The insult 'fights' are back (would it be Monkey Island without them?) though I was disappointed that Guybrush wasn't allowed to learn some dinkum Aussie insults and perhaps beat Ozzie at his own game. (Here's one for LucasArts for inflicting this interface on us "May your chooks turn into emus and kick down your dunny") Other familiar Monkey Island scenarios also make a welcome return so, as in the earlier games, you won't be able to leave your island without a ship and a crew J . There is maze of sorts plus a lava pool which, mercifully, you don't have to jump across. There are also a couple of timed sequences that are not especially difficult just repetitive and fiddly because of the control system.
Over the years the Monkey Island games have built up a loyal following so there are lots of references to previous characters, items and events which will likely leave newer players feeling lost and baffled at times. If this is your first Monkey Island it could impact on your enjoyment of the game as it may leave you feeling like a stranger at a reunion. For long-time fans, of course there is the comfort of familiarity which is where a lot of the humour comes in. There's something for all generations so some of it will work for you and some won't. I had a few good laughs when I was not cursing the interface. The dialogue and voice acting are first rate and you can enable text for all conversations except in the otherwise enjoyable cut scenes. I was most impressed with the graphics. I only wished that I had to scrutinise them more closely rather than constantly watching for text directions which sometimes obliterated half the screen anyway.

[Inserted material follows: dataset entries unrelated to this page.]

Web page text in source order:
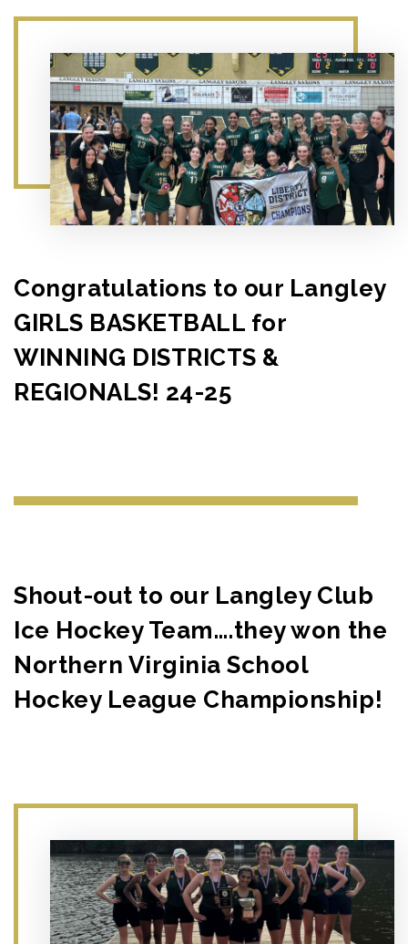
Congratulations to our Langley
GIRLS BASKETBALL for
WINNING DISTRICTS &
REGIONALS! 24-25
Shout-out to our Langley Club
Ice Hockey Team….they won the
Northern Virginia School
Hockey League Championship!

Though many Monkey Island fans will disagree I found this to be the least humorous and immersive of the series and it falls short of the overall quality of Grim Fandango. In Grim I persevered with the interface because I was enjoying the game so much. In Escape from Monkey Island I persevered simply to get through to the end. After this experience I can't endorse the keyboard interface as a step forward for adventure games. And perish the thought that in future adventure games we have to set aside our initiative and wait to be prompted before we can be allowed to do something. Imagine if shoot-em-up fans weren't allowed to shoot until the game flashed up "shoot now!".
Some players have reported glitches with this game and there is now a patch available from LucasArts.
Copyright © Gordon Aplin 2000.
All rights reserved.
Windows 95, 98, 2000 or ME, 100% DirectX compatible computer, Pentium 200 MHz or faster (Pentium II 300 MHz or faster recommended) 32 MB RAM (64MB for Win 2000) 4MB PCI or AGP Direct3D compatible graphics accelerator card (8MB AGP graphics accelerator card recommended) 100% DirectX compatible 16-bit sound card, Quad Speed IDE or SCSI CD-ROM drive, 100% Windows compatible keyboard, optional support for joysticks and gamepads. Microsoft DirectX 7.0a is included on the CD. Standard Install requires 195 MB of free hard drive space. Complete install requires 1133 MB free hard drive space. Custom Install requires between 8 and 1133 MB, depending upon the options that you choose to install. It is recommended that you have at least an additional 75 MB of free space available after installing the program for the Windows swap file.